Why Category and Use-Case Queries Are Where Visibility Is Actually Won

Category and use-case queries are where AI engines make their highest-stakes recommendations. When a buyer asks "what's the best enterprise content ops platform," the AI produces a ranked shortlist. If your brand isn't in that shortlist, you don't exist for that buyer at that moment, regardless of how well you rank for your own branded queries.

This is the GEO equivalent of the 80/20 rule in SEO. In traditional SEO, the 80/20 principle holds that a small fraction of keywords (usually broad, high-intent category terms) drive the majority of traffic and commercial outcomes. The same logic applies in GEO, except the stakes are higher. A top-of-funnel Google ranking at least puts you in a list of ten blue links. In an AI-generated answer, there might be three brands named. Or two. If you're not in that set, you get nothing.

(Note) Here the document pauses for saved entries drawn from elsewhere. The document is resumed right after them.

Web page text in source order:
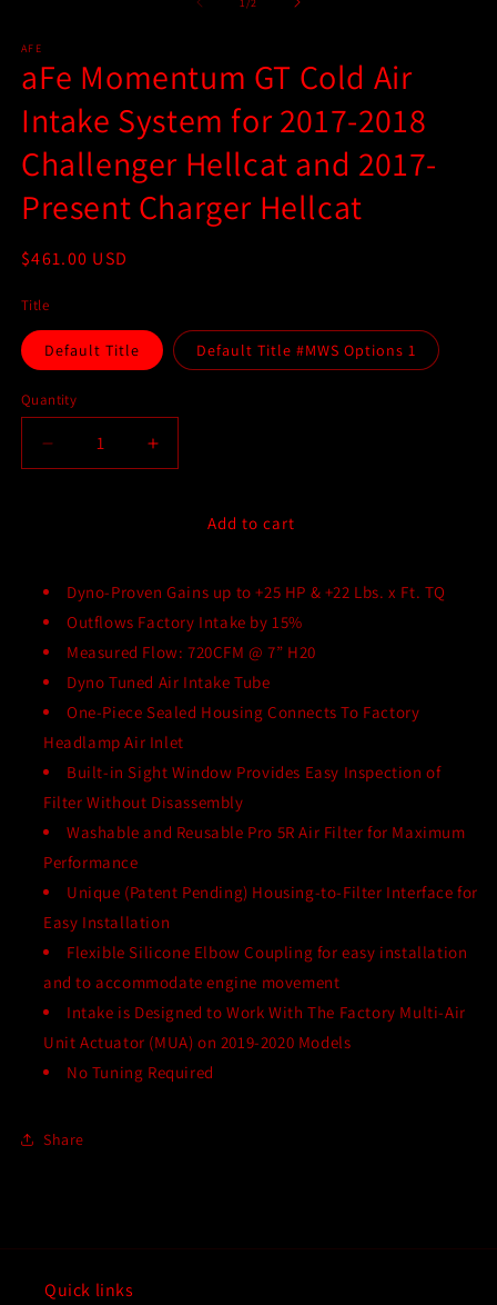
AFE
aFe Momentum GT Cold Air
Intake System for 2017-2018
Challenger Hellcat and 2017-
Present Charger Hellcat
Regular
$461.00 USD
Title
Default Title Default Title #MWS Options 1
Quantity
Quantity
Decrease
quantity
Cold
Air
System
for
2017-
2018
Challenger
Hellcat
and
2017-
Charger
Hellcat
Increase
quantity
Cold
Air
Intake
System
for
2017-
2018
Challenger
Hellcat
and
2017-
Hellcat
Add to cart
Dyno-Proven Gains up to +25 HP & +22 Lbs. x Ft. TQ
Outflows Factory Intake by 15%
Measured Flow: 720CFM @ 7” H20
Dyno Tuned Air Intake Tube
One-Piece Sealed Housing Connects To Factory
Headlamp Air Inlet
Built-in Sight Window Provides Easy Inspection of
Filter Without Disassembly
Washable and Reusable Pro 5R Air Filter for Maximum
Performance
Unique (Patent Pending) Housing-to-Filter Interface for
Easy Installation
Flexible Silicone Elbow Coupling for easy installation
and to accommodate engine movement
Intake is Designed to Work With The Factory Multi-Air
Unit Actuator (MUA) on 2019-2020 Models
No Tuning Required
Share
Quick links
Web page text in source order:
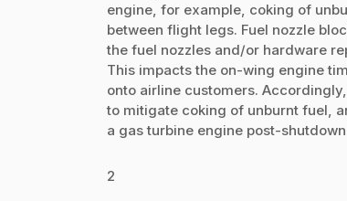
engine, for example, coking of
between flight legs. Fuel nozzle
the fuel nozzles and/or hardware
This impacts the on-wing engine
onto airline customers.
to mitigate coking of unburnt fuel,
a gas turbine engine post-
2
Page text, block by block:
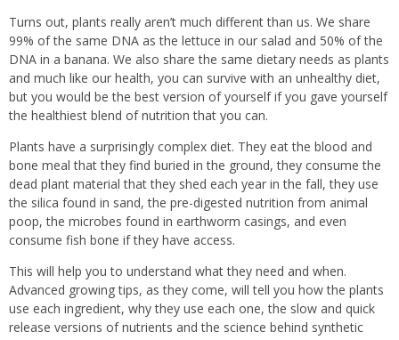
Turns out, plants really aren’t much different than us. We share
99% of the same DNA as the lettuce in our salad and 50% of the
DNA in a banana. We also share the same dietary needs as plants
and much like our health, you can survive with an unhealthy diet,
but you would be the best version of yourself if you gave yourself
the healthiest blend of nutrition that you can.
Plants have a surprisingly complex diet. They eat the blood and
bone meal that they find buried in the ground, they consume the
dead plant material that they shed each year in the fall, they use
the silica found in sand, the pre-digested nutrition from animal
poop, the microbes found in earthworm casings, and even
consume fish bone if they have access.
This will help you to understand what they need and when.
Advanced growing tips, as they come, will tell you how the plants
use each ingredient, why they use each one, the slow and quick
release versions of nutrients and the science behind synthetic
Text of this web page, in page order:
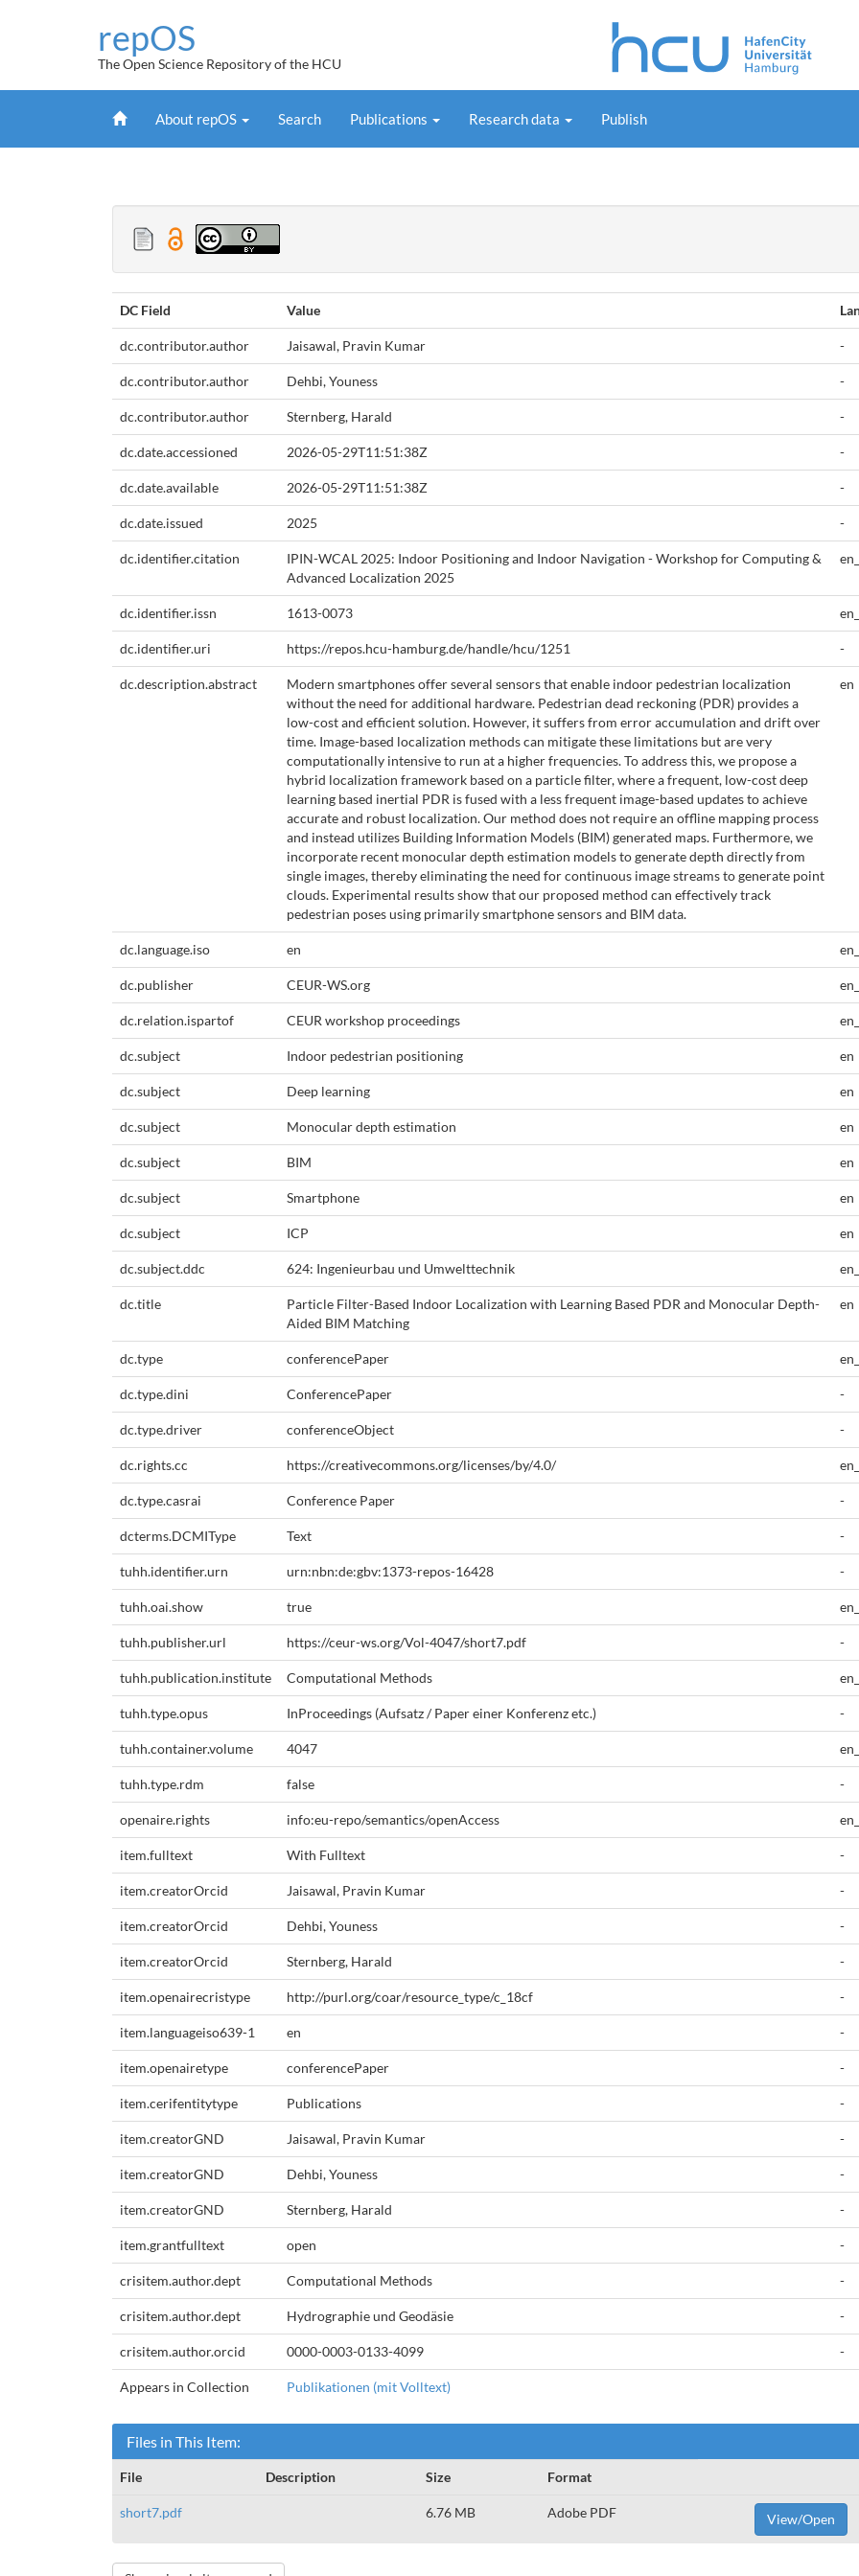
repOS
The Open Science Repository of the HCU
HomeAbout repOS Search Publications Research data Publish
DC Field Value
dc.contributor.author Jaisawal, Pravin Kumar -
dc.contributor.author Dehbi, Youness -
dc.contributor.author Sternberg, Harald -
dc.date.accessioned 2026-05-29T11:51:38Z -
dc.date.available 2026-05-29T11:51:38Z -
dc.date.issued 2025 -
dc.identifier.citation
IPIN-WCAL 2025: Indoor Positioning and Indoor Navigation - Workshop for Computing &
Advanced Localization 2025
dc.identifier.issn 1613-0073
dc.identifier.uri https://repos.hcu-hamburg.de/handle/hcu/1251 -
dc.description.abstract
Modern smartphones offer several sensors that enable indoor pedestrian localization
without the need for additional hardware. Pedestrian dead reckoning (PDR) provides a
low-cost and efficient solution. However, it suffers from error accumulation and drift over
time. Image-based localization methods can mitigate these limitations but are very
computationally intensive to run at a higher frequencies. To address this, we propose a
hybrid localization framework based on a particle filter, where a frequent, low-cost deep
learning based inertial PDR is fused with a less frequent image-based updates to achieve
accurate and robust localization. Our method does not require an offline mapping process
and instead utilizes Building Information Models (BIM) generated maps. Furthermore, we
incorporate recent monocular depth estimation models to generate depth directly from
single images, thereby eliminating the need for continuous image streams to generate point
clouds. Experimental results show that our proposed method can effectively track
pedestrian poses using primarily smartphone sensors and BIM data.
en
dc.language.iso en
dc.publisher CEUR-WS.org
dc.relation.ispartof CEUR workshop proceedings
dc.subject Indoor pedestrian positioning en
dc.subject Deep learning en
dc.subject Monocular depth estimation en
dc.subject BIM en
dc.subject Smartphone en
dc.subject ICP en
dc.subject.ddc 624: Ingenieurbau und Umwelttechnik
dc.title
Particle Filter-Based Indoor Localization with Learning Based PDR and Monocular Depth-
Aided BIM Matching
en
dc.type conferencePaper
dc.type.dini ConferencePaper -
dc.type.driver conferenceObject -
dc.rights.cc https://creativecommons.org/licenses/by/4.0/
dc.type.casrai Conference Paper -
dcterms.DCMIType Text -
tuhh.identifier.urn urn:nbn:de:gbv:1373-repos-16428 -
tuhh.oai.show true
tuhh.publisher.url https://ceur-ws.org/Vol-4047/short7.pdf -
tuhh.publication.institute Computational Methods
tuhh.type.opus InProceedings (Aufsatz / Paper einer Konferenz etc.) -
tuhh.container.volume 4047
tuhh.type.rdm false -
openaire.rights info:eu-repo/semantics/openAccess
item.fulltext With Fulltext -
item.creatorOrcid Jaisawal, Pravin Kumar -
item.creatorOrcid Dehbi, Youness -
item.creatorOrcid Sternberg, Harald -
item.openairecristype http://purl.org/coar/resource_type/c_18cf -
item.languageiso639-1 en -
item.openairetype conferencePaper -
item.cerifentitytype Publications -
item.creatorGND Jaisawal, Pravin Kumar -
item.creatorGND Dehbi, Youness -
item.creatorGND Sternberg, Harald -
item.grantfulltext open -
crisitem.author.dept Computational Methods -
crisitem.author.dept Hydrographie und Geodäsie -
crisitem.author.orcid 0000-0003-0133-4099 -
Appears in Collection Publikationen (mit Volltext)
Files in This Item:
File Description Size Format
short7.pdf 6.76 MB Adobe PDF View/Open
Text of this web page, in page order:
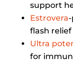
support
Estrovera
flash relief
Ultra
for
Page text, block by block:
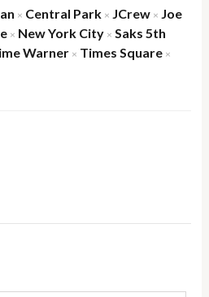
× Central Park × JCrew × Joe
× New York City × Saks 5th
Warner × Times Square ×
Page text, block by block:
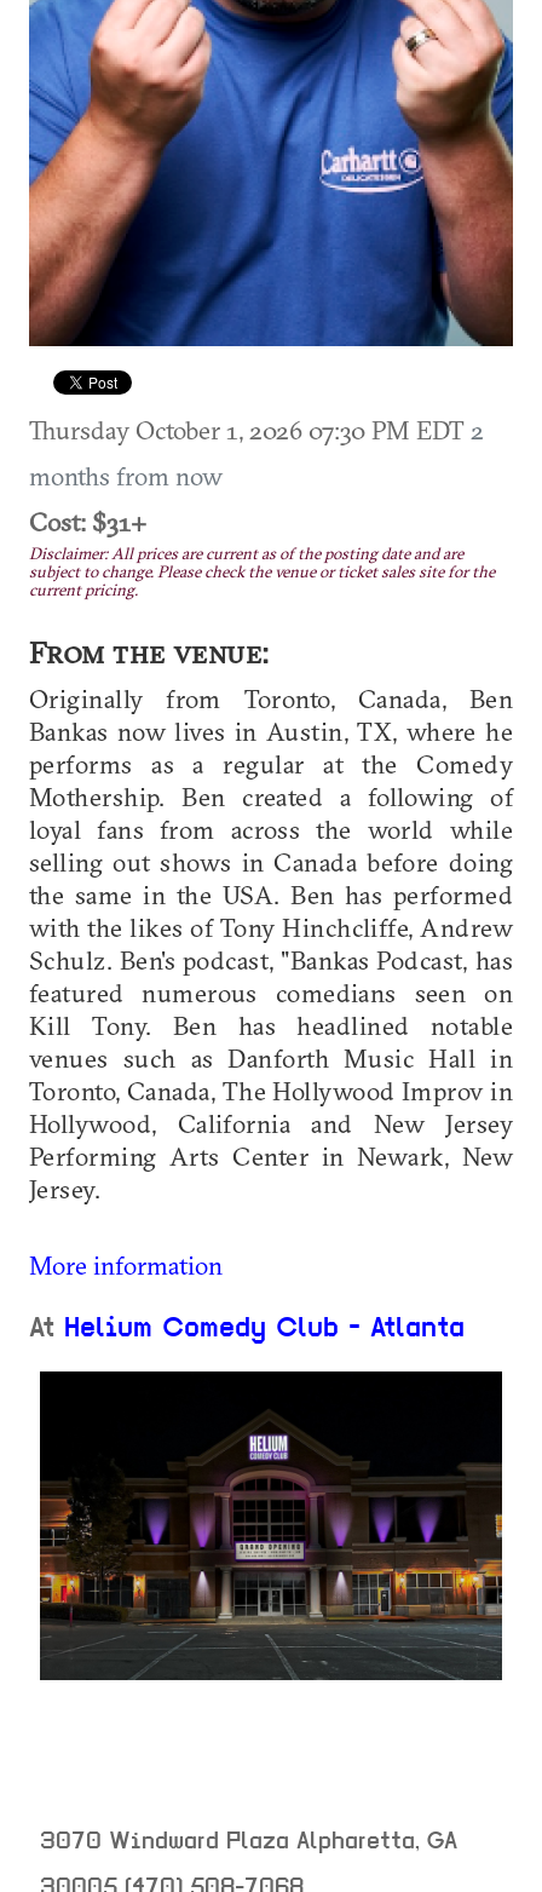
Thursday October 1, 2026 07:30 PM EDT 2
months from now
Cost: $31+
Disclaimer: All prices are current as of the posting date and are
subject to change. Please check the venue or ticket sales site for the
current pricing.
From the venue:
Originally from Toronto, Canada, Ben
Bankas now lives in Austin, TX, where he
performs as a regular at the Comedy
Mothership. Ben created a following of
loyal fans from across the world while
selling out shows in Canada before doing
the same in the USA. Ben has performed
with the likes of Tony Hinchcliffe, Andrew
Schulz. Ben's podcast, "Bankas Podcast, has
featured numerous comedians seen on
Kill Tony. Ben has headlined notable
venues such as Danforth Music Hall in
Toronto, Canada, The Hollywood Improv in
Hollywood, California and New Jersey
Performing Arts Center in Newark, New
Jersey.
More information
At Helium Comedy Club - Atlanta
3070 Windward Plaza Alpharetta, GA
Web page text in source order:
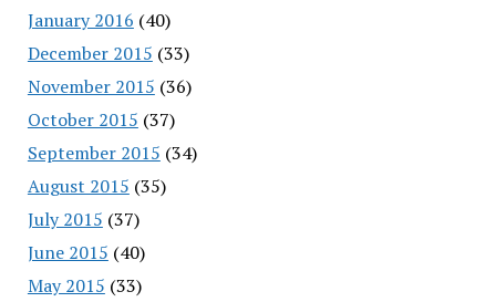
January 2016 (40)
December 2015 (33)
November 2015 (36)
October 2015 (37)
September 2015 (34)
August 2015 (35)
July 2015 (37)
June 2015 (40)
May 2015 (33)
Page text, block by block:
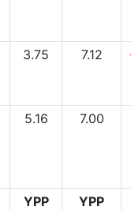
3.75 7.12
5.16 7.00
YPP
YPP
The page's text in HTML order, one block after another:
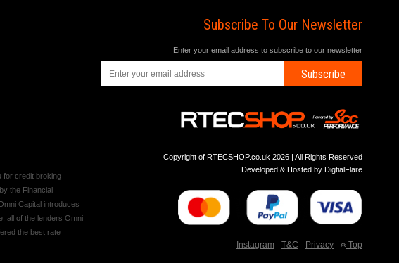
for credit broking
the Financial
Capital introduces
all of the lenders Omni
the best rate
Subscribe To Our Newsletter
Enter your email address to subscribe to our newsletter
Subscribe
Copyright of RTECSHOP.co.uk 2026 | All Rights Reserved
Developed & Hosted by DigtialFlare
Instagram - T&C - Privacy - Top
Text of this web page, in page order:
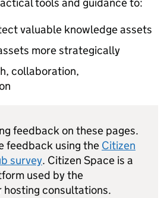
tools and guidance to:
valuable knowledge assets
more strategically
collaboration,
feedback on these pages.
feedback using the Citizen
survey. Citizen Space is a
used by the
hosting consultations.
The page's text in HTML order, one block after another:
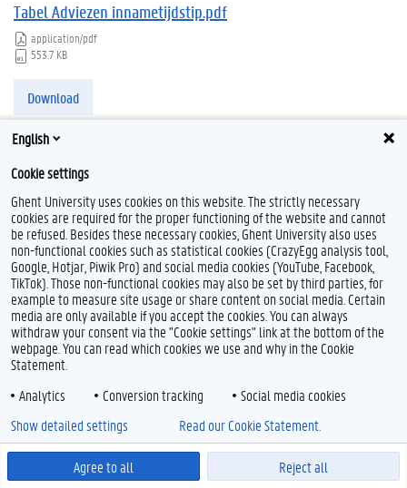
Tabel Adviezen innametijdstip.pdf
application/pdf
553.7 KB
Download
T
w
i
t
t
e
r
Feedback
Privacy
Disclaimer
Cookieverklaring
Toegankelijkheid
English
Cookie settings
Ghent University uses cookies on this website. The strictly necessary
cookies are required for the proper functioning of the website and cannot
be refused. Besides these necessary cookies, Ghent University also uses
non-functional cookies such as statistical cookies (CrazyEgg analysis tool,
Google, Hotjar, Piwik Pro) and social media cookies (YouTube, Facebook,
TikTok). Those non-functional cookies may also be set by third parties, for
example to measure site usage or share content on social media. Certain
media are only available if you accept the cookies. You can always
withdraw your consent via the "Cookie settings" link at the bottom of the
webpage. You can read which cookies we use and why in the Cookie
Statement.
Analytics
Conversion tracking Social media cookies
Agree to all Reject all
Show detailed settings Read our Cookie Statement.
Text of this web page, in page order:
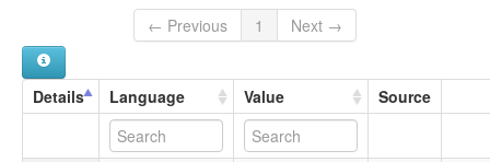
← Previous
1 Next →
Details Language Value Source
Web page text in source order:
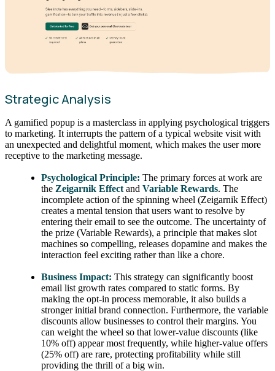
Strategic Analysis
A gamified popup is a masterclass in applying psychological triggers
to marketing. It interrupts the pattern of a typical website visit with
an unexpected and delightful moment, which makes the user more
receptive to the marketing message.
Psychological Principle: The primary forces at work are
the Zeigarnik Effect andVariable Rewards. The
incomplete action of the spinning wheel (Zeigarnik Effect)
creates a mental tension that users want to resolve by
entering their email to see the outcome. The uncertainty of
the prize (Variable Rewards), a principle that makes slot
machines so compelling, releases dopamine and makes the
interaction feel exciting rather than like a chore.
Business Impact: This strategy can significantly boost
email list growth rates compared to static forms. By
making the opt-in process memorable, it also builds a
stronger initial brand connection. Furthermore, the variable
discounts allow businesses to control their margins. You
can weight the wheel so that lower-value discounts (like
10% off) appear most frequently, while higher-value offers
(25% off) are rare, protecting profitability while still
providing the thrill of a big win.
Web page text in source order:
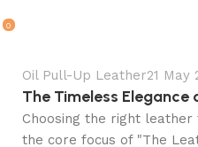
0
Oil Pull-Up Leather21 May
The Timeless Elegance
Choosing the right
the core focus of "The
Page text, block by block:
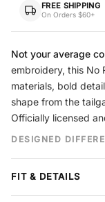
FREE SHIPPING
On Orders $60+
Not your average
embroidery, this No
materials, bold
shape from the
Officially licensed
DESIGNED
FIT & DETAILS
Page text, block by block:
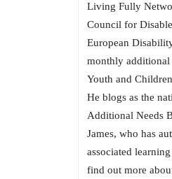
Living Fully
Council for
European
monthly additional
Youth and
He blogs as the
Additional Needs
James, who has
associated
find out more
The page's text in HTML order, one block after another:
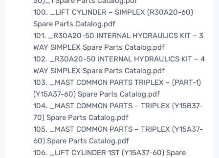
100. _LIFT CYLINDER – SIMPLEX (R30A20-60)
Spare Parts Catalog.pdf
101. _R30A20-50 INTERNAL HYDRAULICS KIT – 3
WAY SIMPLEX Spare Parts Catalog.pdf
102. _R30A20-50 INTERNAL HYDRAULICS KIT – 4
WAY SIMPLEX Spare Parts Catalog.pdf
103. _MAST COMMON PARTS TRIPLEX – (PART-1)
(Y15A37-60) Spare Parts Catalog.pdf
104. _MAST COMMON PARTS – TRIPLEX (Y15B37-
70) Spare Parts Catalog.pdf
105. _MAST COMMON PARTS – TRIPLEX (Y15A37-
60) Spare Parts Catalog.pdf
106. _LIFT CYLINDER 1ST (Y15A37-60) Spare
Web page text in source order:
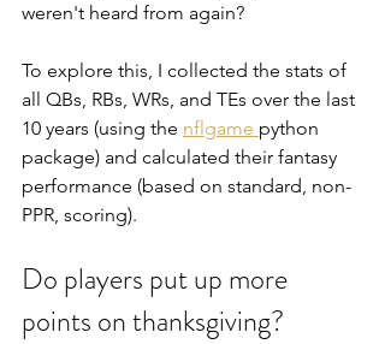
weren't heard from again?
To explore this, I collected the stats of
all QBs, RBs, WRs, and TEs over the last
10 years (using the nflgame python
package) and calculated their fantasy
performance (based on standard, non-
PPR, scoring).
Do players put up more
points on thanksgiving?
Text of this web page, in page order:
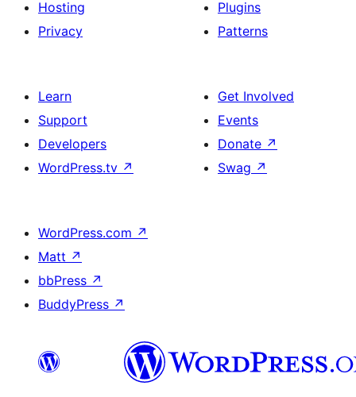
Hosting
Privacy
Plugins
Patterns
Learn
Support
Developers
WordPress.tv ↗
Get Involved
Events
Donate ↗
Swag ↗
WordPress.com ↗
Matt ↗
bbPress ↗
BuddyPress ↗
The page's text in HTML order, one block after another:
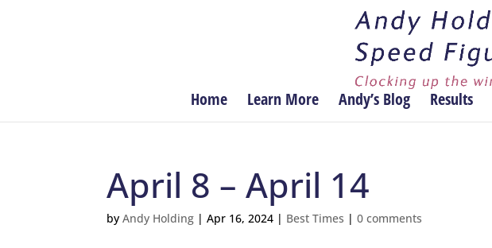
Home Learn More Andy’s Blog Results
April 8 – April 14
byAndy Holding |Apr 16, 2024 | Best Times |0 comments
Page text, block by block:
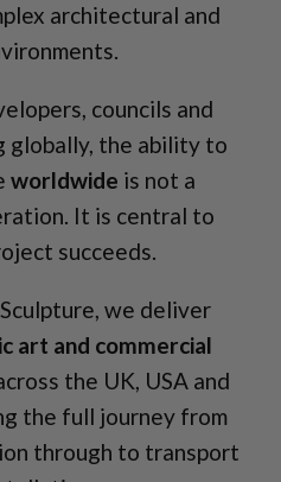
architectural and
councils and
the ability to
worldwide is not a
It is central to
succeeds.
we deliver
art and commercial
the UK, USA and
the full journey from
through to transport
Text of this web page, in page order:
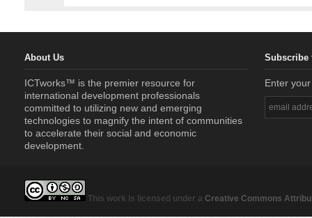
About Us
ICTworks™ is the premier resource for
international development professionals
committed to utilizing new and emerging
technologies to magnify the intent of communities
to accelerate their social and economic
development.
Subscribe
Enter
This work is licensed under a Creative Commons
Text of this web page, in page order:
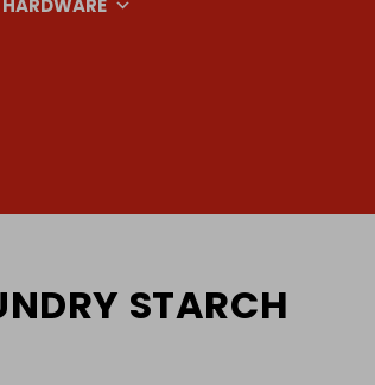
HARDWARE
STARCH

Gradial's own GEO experiment illustrates this directly. They increased their mention rate from 2-3% to 26% in four weeks by identifying the actual prompts enterprise buyers use: queries like "best enterprise content ops platform," "marketing automation for large teams," and "how to automate content workflows at scale." Not branded queries. Not comparison queries. Category and use-case queries that map to real buyer intent.

Their mention rate went from near-zero to fourth in their category. The prompt selection did the diagnostic work. The site changes followed. Getting the prompt taxonomy right first is what made the improvement measurable and repeatable.

How Platform Differences Change Which Intents Matter Most

Intent distribution doesn't work the same way across every AI engine. Each platform has different retrieval behaviour, and that changes which prompt types are most diagnostic for each one.

ChatGPT has grown from 400 million to 900 million weekly active users in twelve months, making it the largest AI search surface by volume. It relies on Bing's index for live retrieval and is heavily weighted toward earned media. Category and recommendation queries on ChatGPT tend to pull from high-authority third-party sources, so visibility here requires editorial coverage and co-citations, not just strong brand pages.

Google's AI Overviews now appear on 48% of U.S. searches and reach over two billion monthly users across 200+ countries. For Google AI Overviews, traditional SEO strength still carries significant weight. If you rank in the top ten organically, you have a much better chance of appearing in the Overview. But the asset types that get cited for problem-solution and use-case prompts differ from what ranks for category terms. That divergence is exactly what Holland's B2B data showed.

Perplexity, which crossed 1 billion monthly queries in March 2026, cites sources for every answer and draws heavily from community platforms like Reddit and Quora. Use-case and problem-solution queries on Perplexity often surface forum content and support documentation over brand-owned pages. If you're only tracking branded queries on Perplexity, you'll miss the entire discovery layer.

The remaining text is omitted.